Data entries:
*** Block opens ***

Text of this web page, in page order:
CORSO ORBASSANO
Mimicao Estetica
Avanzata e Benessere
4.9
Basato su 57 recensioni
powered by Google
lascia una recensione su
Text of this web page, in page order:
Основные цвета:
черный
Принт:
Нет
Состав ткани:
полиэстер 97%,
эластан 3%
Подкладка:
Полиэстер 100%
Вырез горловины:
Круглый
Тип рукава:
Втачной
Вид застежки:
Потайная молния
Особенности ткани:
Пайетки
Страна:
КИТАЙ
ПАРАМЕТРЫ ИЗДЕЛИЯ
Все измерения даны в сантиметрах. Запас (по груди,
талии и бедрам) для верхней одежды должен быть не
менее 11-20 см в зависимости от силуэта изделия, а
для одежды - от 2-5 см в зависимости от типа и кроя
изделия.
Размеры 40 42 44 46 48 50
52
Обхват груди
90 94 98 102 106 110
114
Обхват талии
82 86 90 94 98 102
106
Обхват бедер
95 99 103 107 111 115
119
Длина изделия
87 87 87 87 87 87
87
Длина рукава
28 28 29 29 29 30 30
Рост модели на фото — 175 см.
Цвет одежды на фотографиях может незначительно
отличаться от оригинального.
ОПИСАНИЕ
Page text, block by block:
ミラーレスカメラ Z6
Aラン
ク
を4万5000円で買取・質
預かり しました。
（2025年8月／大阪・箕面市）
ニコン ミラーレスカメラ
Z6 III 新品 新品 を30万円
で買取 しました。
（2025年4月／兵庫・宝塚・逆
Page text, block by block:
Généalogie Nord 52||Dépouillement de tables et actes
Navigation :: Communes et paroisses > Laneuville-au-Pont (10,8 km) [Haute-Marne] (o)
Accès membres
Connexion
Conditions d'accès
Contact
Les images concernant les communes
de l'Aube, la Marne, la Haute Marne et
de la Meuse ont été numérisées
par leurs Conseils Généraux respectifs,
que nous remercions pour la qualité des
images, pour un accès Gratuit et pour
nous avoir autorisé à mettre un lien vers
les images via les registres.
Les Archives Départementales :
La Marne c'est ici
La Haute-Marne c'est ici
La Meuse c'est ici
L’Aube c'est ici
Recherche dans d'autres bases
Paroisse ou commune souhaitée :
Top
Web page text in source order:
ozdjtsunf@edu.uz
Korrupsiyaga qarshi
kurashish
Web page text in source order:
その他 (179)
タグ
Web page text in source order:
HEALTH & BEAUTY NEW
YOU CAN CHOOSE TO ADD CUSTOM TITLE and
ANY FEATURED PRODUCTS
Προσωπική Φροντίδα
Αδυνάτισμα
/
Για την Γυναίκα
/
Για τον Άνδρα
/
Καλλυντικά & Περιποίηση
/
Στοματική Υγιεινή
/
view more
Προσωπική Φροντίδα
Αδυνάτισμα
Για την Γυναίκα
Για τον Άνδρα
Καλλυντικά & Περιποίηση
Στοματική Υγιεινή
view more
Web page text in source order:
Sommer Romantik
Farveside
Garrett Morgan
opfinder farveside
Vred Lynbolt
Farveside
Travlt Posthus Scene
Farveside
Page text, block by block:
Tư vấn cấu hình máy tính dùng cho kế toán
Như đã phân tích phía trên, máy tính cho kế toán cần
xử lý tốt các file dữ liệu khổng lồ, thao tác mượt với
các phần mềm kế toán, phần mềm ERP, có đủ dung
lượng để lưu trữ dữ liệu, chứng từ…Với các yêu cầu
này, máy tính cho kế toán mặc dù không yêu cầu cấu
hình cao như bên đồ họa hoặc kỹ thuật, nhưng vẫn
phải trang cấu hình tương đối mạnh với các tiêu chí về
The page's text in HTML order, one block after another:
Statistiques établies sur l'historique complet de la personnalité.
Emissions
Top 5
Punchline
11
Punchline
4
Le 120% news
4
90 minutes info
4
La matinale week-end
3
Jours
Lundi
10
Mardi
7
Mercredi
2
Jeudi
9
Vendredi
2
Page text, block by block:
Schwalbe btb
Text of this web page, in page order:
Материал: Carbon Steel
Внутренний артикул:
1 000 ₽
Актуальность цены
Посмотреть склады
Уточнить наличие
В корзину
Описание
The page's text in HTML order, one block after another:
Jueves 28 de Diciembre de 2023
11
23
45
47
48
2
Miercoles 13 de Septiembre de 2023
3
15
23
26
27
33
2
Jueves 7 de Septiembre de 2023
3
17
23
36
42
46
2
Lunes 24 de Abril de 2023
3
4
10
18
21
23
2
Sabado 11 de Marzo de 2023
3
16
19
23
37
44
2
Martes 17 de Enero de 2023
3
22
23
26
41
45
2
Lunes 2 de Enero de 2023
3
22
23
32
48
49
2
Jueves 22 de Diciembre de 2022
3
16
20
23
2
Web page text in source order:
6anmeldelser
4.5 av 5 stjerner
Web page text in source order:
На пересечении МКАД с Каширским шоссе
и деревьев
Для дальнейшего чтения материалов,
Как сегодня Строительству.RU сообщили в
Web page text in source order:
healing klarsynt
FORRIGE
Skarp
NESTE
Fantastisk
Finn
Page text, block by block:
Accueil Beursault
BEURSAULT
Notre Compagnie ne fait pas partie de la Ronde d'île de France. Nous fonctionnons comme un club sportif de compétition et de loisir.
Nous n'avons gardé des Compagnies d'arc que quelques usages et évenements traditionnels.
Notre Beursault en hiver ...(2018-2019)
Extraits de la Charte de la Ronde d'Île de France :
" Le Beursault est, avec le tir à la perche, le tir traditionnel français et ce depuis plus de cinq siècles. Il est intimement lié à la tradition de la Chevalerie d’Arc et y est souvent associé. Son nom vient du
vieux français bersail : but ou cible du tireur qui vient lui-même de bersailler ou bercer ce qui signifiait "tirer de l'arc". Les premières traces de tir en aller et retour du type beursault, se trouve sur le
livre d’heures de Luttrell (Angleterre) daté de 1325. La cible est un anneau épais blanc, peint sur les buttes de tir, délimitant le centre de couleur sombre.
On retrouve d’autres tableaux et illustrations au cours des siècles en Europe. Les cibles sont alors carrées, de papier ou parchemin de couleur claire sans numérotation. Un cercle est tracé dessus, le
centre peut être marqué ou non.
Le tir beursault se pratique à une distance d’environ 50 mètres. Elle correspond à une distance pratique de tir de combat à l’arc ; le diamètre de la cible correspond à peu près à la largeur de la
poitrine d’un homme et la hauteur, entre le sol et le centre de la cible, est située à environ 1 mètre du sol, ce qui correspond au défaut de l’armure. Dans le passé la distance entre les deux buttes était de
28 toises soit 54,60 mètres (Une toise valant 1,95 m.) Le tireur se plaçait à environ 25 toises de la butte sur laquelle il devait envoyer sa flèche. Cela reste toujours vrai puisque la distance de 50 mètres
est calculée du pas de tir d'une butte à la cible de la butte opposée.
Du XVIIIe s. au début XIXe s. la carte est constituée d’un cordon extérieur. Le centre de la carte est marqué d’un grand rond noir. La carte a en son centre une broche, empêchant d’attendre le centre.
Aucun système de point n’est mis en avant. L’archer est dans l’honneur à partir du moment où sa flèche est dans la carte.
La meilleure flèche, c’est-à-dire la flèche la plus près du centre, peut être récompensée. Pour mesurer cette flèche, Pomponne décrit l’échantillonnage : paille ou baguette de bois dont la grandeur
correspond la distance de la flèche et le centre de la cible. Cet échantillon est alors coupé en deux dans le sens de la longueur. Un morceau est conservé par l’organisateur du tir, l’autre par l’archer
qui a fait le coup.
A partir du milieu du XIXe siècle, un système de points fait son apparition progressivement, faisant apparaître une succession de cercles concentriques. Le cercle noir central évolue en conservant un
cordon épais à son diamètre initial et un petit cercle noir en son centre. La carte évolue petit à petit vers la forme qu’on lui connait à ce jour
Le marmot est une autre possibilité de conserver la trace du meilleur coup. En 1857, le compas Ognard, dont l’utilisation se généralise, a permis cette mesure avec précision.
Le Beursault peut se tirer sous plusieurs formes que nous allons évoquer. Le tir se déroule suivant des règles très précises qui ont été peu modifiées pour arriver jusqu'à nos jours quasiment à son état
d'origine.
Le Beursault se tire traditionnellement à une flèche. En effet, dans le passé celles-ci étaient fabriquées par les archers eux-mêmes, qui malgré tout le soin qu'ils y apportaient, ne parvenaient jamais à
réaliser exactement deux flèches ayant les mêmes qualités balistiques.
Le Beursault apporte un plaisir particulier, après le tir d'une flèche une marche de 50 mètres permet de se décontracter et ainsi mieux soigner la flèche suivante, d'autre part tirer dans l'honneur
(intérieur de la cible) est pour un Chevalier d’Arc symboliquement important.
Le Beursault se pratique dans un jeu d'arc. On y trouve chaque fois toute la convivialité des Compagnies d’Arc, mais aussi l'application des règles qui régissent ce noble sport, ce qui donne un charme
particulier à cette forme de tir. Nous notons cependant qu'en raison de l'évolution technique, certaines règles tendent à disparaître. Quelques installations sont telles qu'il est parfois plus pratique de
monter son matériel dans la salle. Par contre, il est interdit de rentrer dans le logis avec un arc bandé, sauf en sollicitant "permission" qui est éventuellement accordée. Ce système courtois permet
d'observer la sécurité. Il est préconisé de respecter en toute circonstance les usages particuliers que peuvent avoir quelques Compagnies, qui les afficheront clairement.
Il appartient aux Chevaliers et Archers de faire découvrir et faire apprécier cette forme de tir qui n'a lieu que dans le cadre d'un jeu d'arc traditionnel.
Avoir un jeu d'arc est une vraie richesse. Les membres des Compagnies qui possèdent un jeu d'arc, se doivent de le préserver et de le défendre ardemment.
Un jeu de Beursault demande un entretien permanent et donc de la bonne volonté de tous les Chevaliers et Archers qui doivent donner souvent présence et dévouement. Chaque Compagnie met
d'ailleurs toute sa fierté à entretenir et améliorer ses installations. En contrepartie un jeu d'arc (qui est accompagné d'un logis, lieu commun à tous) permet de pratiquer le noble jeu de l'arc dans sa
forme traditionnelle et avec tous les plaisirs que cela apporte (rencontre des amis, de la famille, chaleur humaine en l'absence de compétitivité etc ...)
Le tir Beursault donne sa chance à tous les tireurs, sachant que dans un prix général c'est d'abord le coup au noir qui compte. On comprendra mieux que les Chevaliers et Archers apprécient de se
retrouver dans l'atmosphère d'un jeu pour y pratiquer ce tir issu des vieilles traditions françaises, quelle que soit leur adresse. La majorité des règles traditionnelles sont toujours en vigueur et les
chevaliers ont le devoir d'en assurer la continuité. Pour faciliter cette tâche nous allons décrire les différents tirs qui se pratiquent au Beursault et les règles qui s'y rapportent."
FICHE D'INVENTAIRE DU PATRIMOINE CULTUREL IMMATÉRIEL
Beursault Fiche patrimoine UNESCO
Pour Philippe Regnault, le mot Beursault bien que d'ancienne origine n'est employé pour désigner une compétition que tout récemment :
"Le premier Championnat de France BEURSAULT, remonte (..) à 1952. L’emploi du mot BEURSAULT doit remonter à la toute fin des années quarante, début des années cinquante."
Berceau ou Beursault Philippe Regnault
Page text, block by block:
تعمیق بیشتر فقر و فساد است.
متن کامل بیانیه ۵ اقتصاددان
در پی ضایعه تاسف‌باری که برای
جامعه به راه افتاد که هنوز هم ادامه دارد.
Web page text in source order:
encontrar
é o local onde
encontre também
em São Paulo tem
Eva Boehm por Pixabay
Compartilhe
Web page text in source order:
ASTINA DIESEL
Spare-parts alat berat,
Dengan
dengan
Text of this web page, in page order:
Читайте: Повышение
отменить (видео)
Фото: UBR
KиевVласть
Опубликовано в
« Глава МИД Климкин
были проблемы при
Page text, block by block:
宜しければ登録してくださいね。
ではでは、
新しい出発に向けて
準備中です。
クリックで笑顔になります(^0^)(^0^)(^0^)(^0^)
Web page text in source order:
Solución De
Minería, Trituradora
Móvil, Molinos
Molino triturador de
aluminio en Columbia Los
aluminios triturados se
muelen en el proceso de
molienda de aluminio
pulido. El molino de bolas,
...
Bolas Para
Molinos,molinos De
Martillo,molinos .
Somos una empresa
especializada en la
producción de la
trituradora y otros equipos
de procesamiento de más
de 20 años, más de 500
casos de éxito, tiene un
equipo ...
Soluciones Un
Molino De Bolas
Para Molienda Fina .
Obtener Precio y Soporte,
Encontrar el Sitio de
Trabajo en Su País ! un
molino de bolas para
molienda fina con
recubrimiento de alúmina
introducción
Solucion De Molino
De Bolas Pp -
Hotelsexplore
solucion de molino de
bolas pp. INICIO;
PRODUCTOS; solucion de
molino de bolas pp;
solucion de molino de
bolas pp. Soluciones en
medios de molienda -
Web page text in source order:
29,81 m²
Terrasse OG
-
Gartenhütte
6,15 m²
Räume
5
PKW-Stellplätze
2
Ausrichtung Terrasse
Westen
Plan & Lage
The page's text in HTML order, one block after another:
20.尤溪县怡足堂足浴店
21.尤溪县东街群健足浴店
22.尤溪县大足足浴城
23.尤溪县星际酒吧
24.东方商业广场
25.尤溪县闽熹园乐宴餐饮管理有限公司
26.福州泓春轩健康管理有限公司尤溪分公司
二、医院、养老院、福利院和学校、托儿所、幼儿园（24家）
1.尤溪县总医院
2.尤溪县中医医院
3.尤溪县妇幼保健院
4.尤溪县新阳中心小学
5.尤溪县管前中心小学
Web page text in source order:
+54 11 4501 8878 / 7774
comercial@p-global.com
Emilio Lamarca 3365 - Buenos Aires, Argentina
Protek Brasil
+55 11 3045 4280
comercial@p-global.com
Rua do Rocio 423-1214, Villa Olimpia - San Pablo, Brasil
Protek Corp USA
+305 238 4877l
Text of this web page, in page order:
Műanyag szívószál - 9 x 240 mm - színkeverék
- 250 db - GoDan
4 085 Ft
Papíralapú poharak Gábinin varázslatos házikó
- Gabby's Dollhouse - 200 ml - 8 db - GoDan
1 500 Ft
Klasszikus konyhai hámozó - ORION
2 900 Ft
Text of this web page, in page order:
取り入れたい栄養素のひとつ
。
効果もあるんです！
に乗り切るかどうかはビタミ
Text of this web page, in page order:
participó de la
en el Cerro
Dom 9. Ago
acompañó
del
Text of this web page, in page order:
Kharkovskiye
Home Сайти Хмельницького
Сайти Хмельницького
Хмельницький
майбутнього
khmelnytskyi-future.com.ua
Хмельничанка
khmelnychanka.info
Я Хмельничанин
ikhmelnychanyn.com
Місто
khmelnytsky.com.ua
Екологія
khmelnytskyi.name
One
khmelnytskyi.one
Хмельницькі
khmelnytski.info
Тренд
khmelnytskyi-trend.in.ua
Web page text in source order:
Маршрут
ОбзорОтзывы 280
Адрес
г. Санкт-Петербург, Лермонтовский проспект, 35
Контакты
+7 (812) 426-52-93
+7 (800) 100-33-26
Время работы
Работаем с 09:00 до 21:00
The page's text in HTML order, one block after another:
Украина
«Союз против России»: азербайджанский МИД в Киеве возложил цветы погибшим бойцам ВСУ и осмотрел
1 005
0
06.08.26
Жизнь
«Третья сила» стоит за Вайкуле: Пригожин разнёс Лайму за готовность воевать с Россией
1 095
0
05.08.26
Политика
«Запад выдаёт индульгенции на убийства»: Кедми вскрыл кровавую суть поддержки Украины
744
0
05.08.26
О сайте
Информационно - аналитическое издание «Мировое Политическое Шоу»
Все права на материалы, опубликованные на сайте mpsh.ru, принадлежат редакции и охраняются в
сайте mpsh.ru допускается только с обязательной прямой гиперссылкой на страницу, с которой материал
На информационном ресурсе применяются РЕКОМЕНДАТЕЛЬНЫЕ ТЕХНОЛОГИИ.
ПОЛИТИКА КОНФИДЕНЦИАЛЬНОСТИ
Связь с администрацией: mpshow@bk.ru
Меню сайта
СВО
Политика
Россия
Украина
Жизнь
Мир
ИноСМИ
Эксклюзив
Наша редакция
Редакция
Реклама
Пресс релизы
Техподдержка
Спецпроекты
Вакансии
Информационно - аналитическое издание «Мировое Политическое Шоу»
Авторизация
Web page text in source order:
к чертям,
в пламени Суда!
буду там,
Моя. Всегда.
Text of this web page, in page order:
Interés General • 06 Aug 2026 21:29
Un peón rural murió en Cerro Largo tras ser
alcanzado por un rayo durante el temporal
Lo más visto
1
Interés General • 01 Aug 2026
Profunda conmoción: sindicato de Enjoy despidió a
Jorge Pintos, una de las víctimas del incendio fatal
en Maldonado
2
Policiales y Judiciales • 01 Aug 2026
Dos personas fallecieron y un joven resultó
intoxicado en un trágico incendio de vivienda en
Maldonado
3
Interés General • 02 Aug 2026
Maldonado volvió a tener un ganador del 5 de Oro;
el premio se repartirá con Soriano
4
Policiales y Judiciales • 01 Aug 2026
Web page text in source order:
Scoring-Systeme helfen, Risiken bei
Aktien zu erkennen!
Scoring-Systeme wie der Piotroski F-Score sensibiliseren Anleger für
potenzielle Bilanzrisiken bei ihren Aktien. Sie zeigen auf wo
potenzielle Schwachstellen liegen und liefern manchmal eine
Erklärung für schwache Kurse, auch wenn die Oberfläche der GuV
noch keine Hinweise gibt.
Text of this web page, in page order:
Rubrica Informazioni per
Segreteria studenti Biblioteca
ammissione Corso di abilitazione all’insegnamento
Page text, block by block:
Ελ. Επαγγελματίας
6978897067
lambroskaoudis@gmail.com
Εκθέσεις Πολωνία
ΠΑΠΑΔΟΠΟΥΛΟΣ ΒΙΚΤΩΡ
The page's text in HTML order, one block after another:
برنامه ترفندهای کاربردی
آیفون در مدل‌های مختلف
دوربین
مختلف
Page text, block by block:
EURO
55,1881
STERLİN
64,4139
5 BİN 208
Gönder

*** Block closes ***

Task to carry out — Counting only lines that contain the string "Septiembre", how many are there in the data above? Give the number alone.

Written answer — 2